◆ **Task directions**
Excluding pictures, retype the line with "not included)." and each line that follows it to the end of the data below, word for word.

Entries taken from a collection:
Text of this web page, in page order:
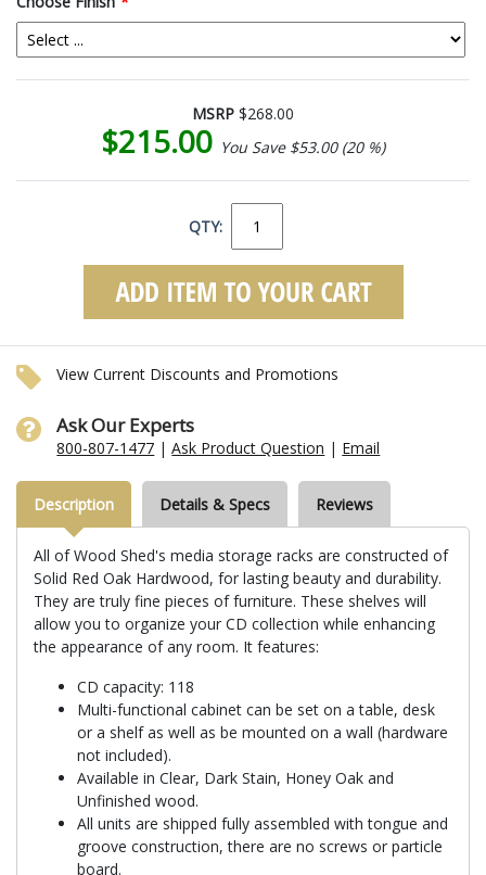
MSRP $268.00
$215.00 You Save $53.00 (20 %)
QTY:
View Current Discounts and Promotions
Ask Our Experts
800-807-1477 |Ask Product Question | Email
Description Details & Specs Reviews
All of Wood Shed's media storage racks are constructed of
Solid Red Oak Hardwood, for lasting beauty and durability.
They are truly fine pieces of furniture. These shelves will
allow you to organize your CD collection while enhancing
the appearance of any room. It features:
CD capacity: 118
Multi-functional cabinet can be set on a table, desk
or a shelf as well as be mounted on a wall (hardware
not included).
Available in Clear, Dark Stain, Honey Oak and
Unfinished wood.
All units are shipped fully assembled with tongue and
groove construction, there are no screws or particle
board.
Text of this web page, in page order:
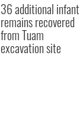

◆ **Task result**
not included).
Available in Clear, Dark Stain, Honey Oak and
Unfinished wood.
All units are shipped fully assembled with tongue and
groove construction, there are no screws or particle
board.
Text of this web page, in page order:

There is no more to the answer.